# how good is this dog food??



## havin_fun_huntin (Aug 31, 2009)

I used to use ol roy high performance dog food but was WAY unhappy with it. iv just changed to diamond hi performance. so far i think i made a great choice.  does anyone else use this dog food and what have been your results.. also is there maybe a better brand for my hunting dogs??


----------



## nanney1 (Aug 31, 2009)

Well, you've either purchased Diamond Performance 30/20 in the black bag or Diamond Hi-Energy 24/20 in the maroon bag. 

From what I can tell most people who've tried and liked Diamond get good results from either the Performance 30/20 or Premium 26/18 green bag.

With the Hi-Energy, results vary. Some love it while others hate it. 

If it works for your budget, and your dogs look good, digest it well, and have energy for whatever you need them to do, then it is a good choice.


----------



## havin_fun_huntin (Aug 31, 2009)

your right it was hi energy.


----------



## Tpr 325 (Aug 31, 2009)

Any dog food you go to will be better than OlRoy


----------



## Bryan (Aug 31, 2009)

I have no complaints with  D high energy xpet it keeps going up.


----------



## Ga. Black Gold (Aug 31, 2009)

Diamond 24/20.  Cost less than their maintenance formula.  Read between the lines.  The third ingredient is rice bran.  Diamond is paid to take this filler.  No way you can get a good stool.  Not much improvement over Ole Roy!  I know, it was cheap and well it's Diamond.  If your going with them, go with the 26/18.  Better grade of ingredients and yes it will cost more.  Do not go with a 30% protein.  All that will do is make your dog have a heat stroke.


----------



## SouthernBeagles (Aug 31, 2009)

I used Diamond for 10 years. In the early days it was a great food. After a while they became big buiseness and the quality went down hill.

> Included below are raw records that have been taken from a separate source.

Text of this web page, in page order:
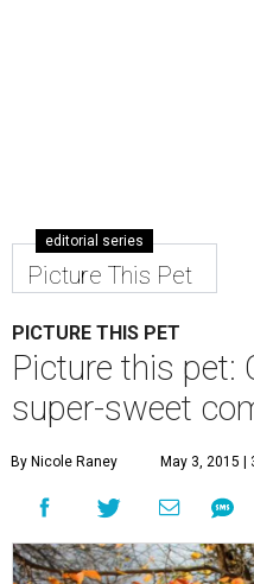
editorial series
Picture This Pet
PICTURE THIS PET
Picture this pet:
super-sweet
By Nicole Raney May 3, 2015 |
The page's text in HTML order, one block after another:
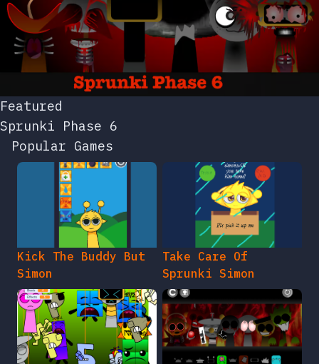
Featured
Sprunki Phase 6
Popular Games
Kick The Buddy But
Simon
Take Care Of
Sprunki Simon
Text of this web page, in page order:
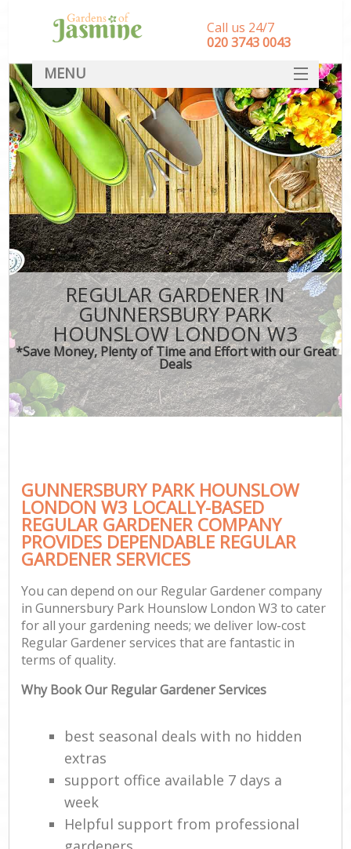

I first noticed the hounds were thin. The vets couldn't find anything wrong with them (parisites) and suggested it may be the food. I called Diamond and asked them if they had changed the ingredients and was told "no".

I decided to try a different food with similar ingredients and protien/ fat levels and went with a Southern States generic feed. The dogs put on weight immediatly.

One year later many dogs across the country died that were fed Diamond from a fungus found in the corn. They didn't change the recipe, they just started using bottom of the barrell cheapest ingredients they could find!! 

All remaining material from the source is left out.